Restarted experiment, only exp-optimization1.job
for now.
[minhle@int1 ~]$ squeue | grep minh
3777791 gpu exp-opti minhle R 11:40 1 gcn39
The training did work but super slowly. After 8h38m, it "finished 27000 of 157344 batches" (17% of an epoch). At this speed it will take 19 days to finish 10 epochs. In other words, it will consume all of my budget. I'll use this to estimate
[minhle@int1 wsd-dynamic-sense-vector]$ sbatch cartesius/exp-optimization2.job
Submitted batch job 3778073
[minhle@int1 wsd-dynamic-sense-vector]$ sbatch cartesius/exp-optimization3.job
Submitted batch job 3778074
Got these numbers for the variation experiment:
[minhle@int1 output]$ tail -vn +1 results-seed-*/semcor/results.txt
==> results-seed-124/semcor/results.txt <==
912
==> results-seed-16651/semcor/results.txt <==
905
==> results-seed-261/semcor/results.txt <==
914
==> results-seed-293/semcor/results.txt <==
923
==> results-seed-651/semcor/results.txt <==
946
==> results-seed-91/semcor/results.txt <==
918
==> results-seed-9165/semcor/results.txt <==
929
==> results-seed-961/semcor/results.txt <==
911
[minhle@int1 output]$ tail -vn +1 results-seed-*/mun/results.txt
==> results-seed-124/mun/results.txt <==
989
==> results-seed-16651/mun/results.txt <==
984
==> results-seed-261/mun/results.txt <==
989
==> results-seed-293/mun/results.txt <==
994
==> results-seed-651/mun/results.txt <==
1009
==> results-seed-91/mun/results.txt <==
985
==> results-seed-9165/mun/results.txt <==
1004
==> results-seed-961/mun/results.txt <==
990
An experiment failed because I forgot to copy one preprocessed data file to the right folder. Restarted:
[minhle@int1 wsd-dynamic-sense-vector]$ sbatch cartesius/exp-optimization2.job
Submitted batch job 3778716
Restarted yet again because subvocabs weren't prepared even for sampled softmax.
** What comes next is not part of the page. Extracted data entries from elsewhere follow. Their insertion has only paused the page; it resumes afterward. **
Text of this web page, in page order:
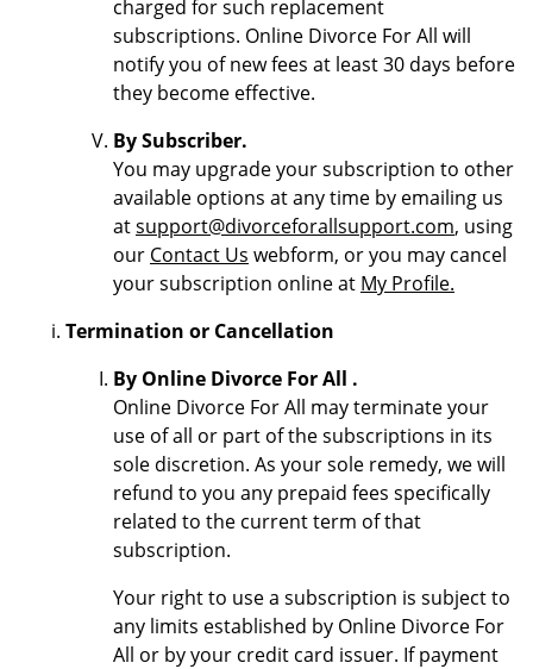
charged for such replacement
subscriptions. Online Divorce For All will
notify you of new fees at least 30 days before
they become effective.
By Subscriber.
You may upgrade your subscription to other
available options at any time by emailing us
atsupport@divorceforallsupport.com, using
our Contact Us webform, or you may cancel
your subscription online at My Profile.
Termination or Cancellation
By Online Divorce For All .
Online Divorce For All may terminate your
use of all or part of the subscriptions in its
sole discretion. As your sole remedy, we will
refund to you any prepaid fees specifically
related to the current term of that
subscription.
Your right to use a subscription is subject to
any limits established by Online Divorce For
All or by your credit card issuer. If payment

[minhle@int1 wsd-dynamic-sense-vector]$ sbatch cartesius/exp-h256p64.job
Submitted batch job 3779735
[minhle@int1 wsd-dynamic-sense-vector]$ sbatch cartesius/exp-optimization2.job
Submitted batch job 3779738
[minhle@int1 wsd-dynamic-sense-vector]$ sbatch cartesius/exp-optimization3.job
Submitted batch job 3779739
Canceled h256p64 because the result directory is incorrect. Reran and started data size experiments:
[minhle@int1 wsd-dynamic-sense-vector]$ sbatch cartesius/exp-data-size.job 01
Submitted batch job 3779915
[minhle@int1 wsd-dynamic-sense-vector]$ sbatch cartesius/exp-data-size.job 10
Submitted batch job 3779916
[minhle@int1 wsd-dynamic-sense-vector]$ !squeu
squeue | grep minh
3779919 gpu exp-h256 minhle R 0:06 1 gcn46
3779916 gpu exp-data minhle R 1:54 1 gcn18
3779915 gpu exp-data minhle R 1:57 1 gcn8
3779739 gpu exp-opti minhle R 58:37 1 gcn15
3779738 gpu exp-opti minhle R 58:40 1 gcn14
Yet another problem: turns out that I was actually using the full dataset instead of 1% or 10%. Cancel jobs and restarted again.
[minhle@int1 wsd-dynamic-sense-vector]$ sbatch cartesius/exp-data-size.job 01
Submitted batch job 3780005
[minhle@int1 wsd-dynamic-sense-vector]$ sbatch cartesius/exp-data-size.job 10
Submitted batch job 3780006
[minhle@int1 wsd-dynamic-sense-vector]$ !sque
squeue | grep minh
3780006 gpu exp-data minhle R 0:08 1 gcn39
3780005 gpu exp-data minhle R 1:32 1 gcn18
3779919 gpu exp-h256 minhle R 35:06 1 gcn46
3779739 gpu exp-opti minhle R 1:33:37 1 gcn15
3779738 gpu exp-opti minhle R 1:33:40 1 gcn14
Training 1% data takes ~40 min per epoch:
Epoch #1 finished:
Train cost: 8.001
Dev cost: 10.722, hit@100: 0.5%
Saved best model to output/2017-11-23-fb4baa4/lstm-wsd-gigaword_01-pc_google-best-model
Elapsed time: 38.8 minutes
Stopped data-size experiment because the dev set was different for each data size. It could become misleading when I plot learning-curve graph.